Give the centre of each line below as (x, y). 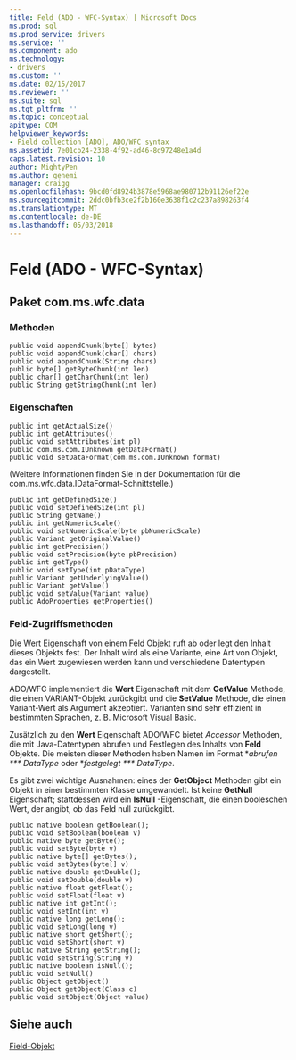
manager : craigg (39, 184)
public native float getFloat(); (71, 888)
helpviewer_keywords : (49, 134)
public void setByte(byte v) (63, 848)
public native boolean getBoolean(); (79, 825)
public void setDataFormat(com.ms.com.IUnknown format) (115, 457)
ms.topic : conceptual (49, 117)
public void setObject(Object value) (79, 997)
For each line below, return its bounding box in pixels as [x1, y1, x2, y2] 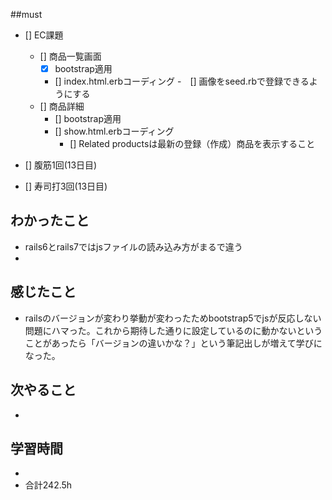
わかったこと [10, 212, 90, 229]
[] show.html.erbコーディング [54, 125, 175, 138]
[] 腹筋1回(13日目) [24, 159, 98, 171]
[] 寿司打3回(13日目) [24, 180, 108, 193]
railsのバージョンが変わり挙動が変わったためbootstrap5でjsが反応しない [24, 312, 322, 324]
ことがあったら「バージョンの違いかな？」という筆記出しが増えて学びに [24, 337, 323, 349]
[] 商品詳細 [39, 100, 85, 113]
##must [10, 9, 43, 20]
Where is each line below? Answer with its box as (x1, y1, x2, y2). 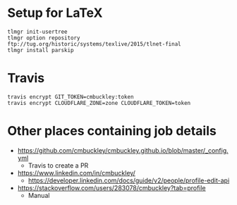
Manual (28, 191, 50, 199)
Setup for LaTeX (7, 5, 103, 21)
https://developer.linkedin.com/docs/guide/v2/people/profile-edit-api (28, 176, 230, 185)
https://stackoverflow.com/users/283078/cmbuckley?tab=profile (17, 183, 206, 192)
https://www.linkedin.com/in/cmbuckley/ (17, 168, 136, 177)
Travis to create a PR (28, 161, 89, 170)
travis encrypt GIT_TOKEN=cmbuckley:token (7, 93, 134, 100)
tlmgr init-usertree (7, 28, 68, 35)
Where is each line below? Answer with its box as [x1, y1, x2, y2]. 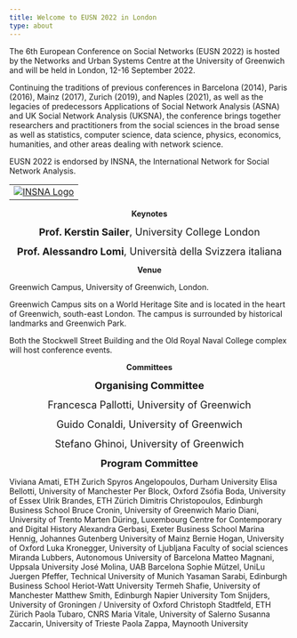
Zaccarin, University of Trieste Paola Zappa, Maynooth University [9, 618, 249, 628]
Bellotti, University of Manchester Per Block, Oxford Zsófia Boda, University [9, 486, 286, 497]
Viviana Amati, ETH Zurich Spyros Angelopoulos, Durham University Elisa [9, 476, 277, 487]
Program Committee [100, 456, 198, 470]
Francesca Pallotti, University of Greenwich [47, 398, 252, 411]
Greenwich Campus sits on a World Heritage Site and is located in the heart [9, 299, 286, 310]
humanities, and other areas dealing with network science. [9, 139, 224, 149]
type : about [9, 21, 53, 30]
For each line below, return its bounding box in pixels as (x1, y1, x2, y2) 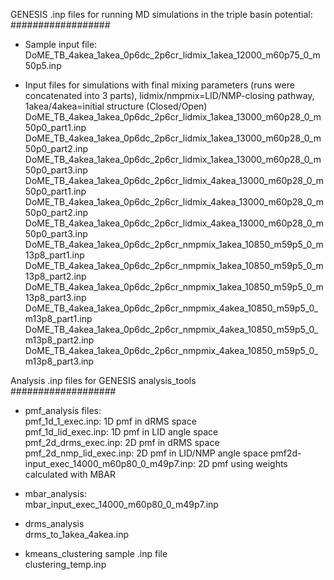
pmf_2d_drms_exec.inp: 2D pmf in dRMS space (24, 437, 220, 448)
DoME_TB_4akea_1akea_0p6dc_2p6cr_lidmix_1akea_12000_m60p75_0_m (24, 49, 321, 61)
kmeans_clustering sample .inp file (24, 548, 168, 559)
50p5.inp (24, 60, 62, 71)
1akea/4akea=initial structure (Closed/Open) (24, 100, 208, 112)
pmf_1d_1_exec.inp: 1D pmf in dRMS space (24, 415, 197, 427)
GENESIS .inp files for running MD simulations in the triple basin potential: (10, 9, 313, 20)
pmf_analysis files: (24, 405, 102, 416)
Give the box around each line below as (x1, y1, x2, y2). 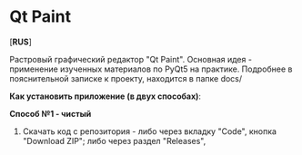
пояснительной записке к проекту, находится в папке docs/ (9, 73, 243, 83)
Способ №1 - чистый (9, 108, 92, 119)
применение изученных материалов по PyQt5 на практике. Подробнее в (9, 63, 293, 74)
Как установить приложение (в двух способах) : (9, 91, 202, 102)
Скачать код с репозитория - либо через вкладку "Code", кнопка (22, 125, 277, 137)
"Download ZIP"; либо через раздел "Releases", (22, 135, 206, 146)
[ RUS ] (9, 36, 32, 47)
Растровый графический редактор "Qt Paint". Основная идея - (9, 53, 253, 64)
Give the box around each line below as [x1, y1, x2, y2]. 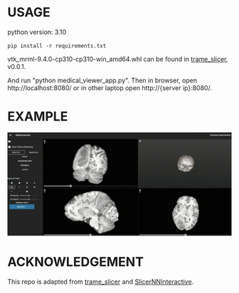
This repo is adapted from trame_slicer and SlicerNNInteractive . [7, 277, 194, 286]
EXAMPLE [7, 109, 68, 125]
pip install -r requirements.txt [7, 42, 107, 50]
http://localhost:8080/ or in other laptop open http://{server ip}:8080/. [7, 83, 212, 92]
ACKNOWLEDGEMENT [7, 254, 144, 270]
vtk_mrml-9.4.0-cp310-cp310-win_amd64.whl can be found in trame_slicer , [7, 55, 228, 63]
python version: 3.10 [7, 28, 66, 36]
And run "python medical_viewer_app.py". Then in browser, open [7, 76, 198, 84]
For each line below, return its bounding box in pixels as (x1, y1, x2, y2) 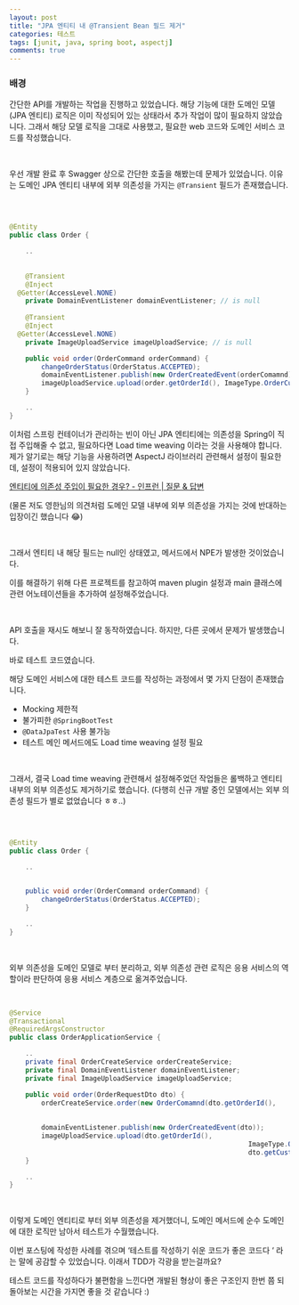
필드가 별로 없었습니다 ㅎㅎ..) (25, 795, 126, 806)
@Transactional (9, 1017, 66, 1025)
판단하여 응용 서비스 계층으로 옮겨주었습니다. (32, 973, 188, 984)
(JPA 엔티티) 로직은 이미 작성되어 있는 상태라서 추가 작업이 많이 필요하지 (9, 110, 260, 121)
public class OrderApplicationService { (9, 1033, 162, 1042)
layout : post (9, 12, 58, 22)
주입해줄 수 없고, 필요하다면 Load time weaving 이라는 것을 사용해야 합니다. (18, 440, 282, 450)
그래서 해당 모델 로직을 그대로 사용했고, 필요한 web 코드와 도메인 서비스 (28, 121, 276, 132)
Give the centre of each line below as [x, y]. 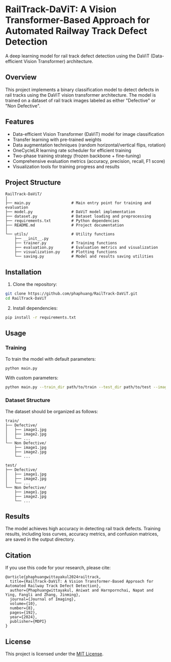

= = = = = = =

* PROBLEM STATEMENT
Leaving out all pictures, set down exactly the lines of the material above, from the line with "わかったこと [10, 212, 90, 229]" to the line with "Способ №1 - чистый (9, 108, 92, 119)" inclusive, and no others.

* ANSWER TO THIS TASK
わかったこと [10, 212, 90, 229]
[] show.html.erbコーディング [54, 125, 175, 138]
[] 腹筋1回(13日目) [24, 159, 98, 171]
[] 寿司打3回(13日目) [24, 180, 108, 193]
railsのバージョンが変わり挙動が変わったためbootstrap5でjsが反応しない [24, 312, 322, 324]
ことがあったら「バージョンの違いかな？」という筆記出しが増えて学びに [24, 337, 323, 349]
[] 商品詳細 [39, 100, 85, 113]
##must [10, 9, 43, 20]
Where is each line below? Answer with its box as (x1, y1, x2, y2). 
Manual (28, 191, 50, 199)
Setup for LaTeX (7, 5, 103, 21)
https://developer.linkedin.com/docs/guide/v2/people/profile-edit-api (28, 176, 230, 185)
https://stackoverflow.com/users/283078/cmbuckley?tab=profile (17, 183, 206, 192)
https://www.linkedin.com/in/cmbuckley/ (17, 168, 136, 177)
Travis to create a PR (28, 161, 89, 170)
travis encrypt GIT_TOKEN=cmbuckley:token (7, 93, 134, 100)
tlmgr init-usertree (7, 28, 68, 35)
Where is each line below? Answer with its box as [x1, y1, x2, y2]. 
Zaccarin, University of Trieste Paola Zappa, Maynooth University [9, 618, 249, 628]
Bellotti, University of Manchester Per Block, Oxford Zsófia Boda, University [9, 486, 286, 497]
Viviana Amati, ETH Zurich Spyros Angelopoulos, Durham University Elisa [9, 476, 277, 487]
Program Committee [100, 456, 198, 470]
Francesca Pallotti, University of Greenwich [47, 398, 252, 411]
Greenwich Campus sits on a World Heritage Site and is located in the heart [9, 299, 286, 310]
humanities, and other areas dealing with network science. [9, 139, 224, 149]
type : about [9, 21, 53, 30]
For each line below, return its bounding box in pixels as (x1, y1, x2, y2) 
pmf_2d_drms_exec.inp: 2D pmf in dRMS space (24, 437, 220, 448)
DoME_TB_4akea_1akea_0p6dc_2p6cr_lidmix_1akea_12000_m60p75_0_m (24, 49, 321, 61)
kmeans_clustering sample .inp file (24, 548, 168, 559)
50p5.inp (24, 60, 62, 71)
1akea/4akea=initial structure (Closed/Open) (24, 100, 208, 112)
pmf_1d_1_exec.inp: 1D pmf in dRMS space (24, 415, 197, 427)
GENESIS .inp files for running MD simulations in the triple basin potential: (10, 9, 313, 20)
pmf_analysis files: (24, 405, 102, 416)
Give the box around each line below as (x1, y1, x2, y2). 
пояснительной записке к проекту, находится в папке docs/ (9, 73, 243, 83)
Способ №1 - чистый (9, 108, 92, 119)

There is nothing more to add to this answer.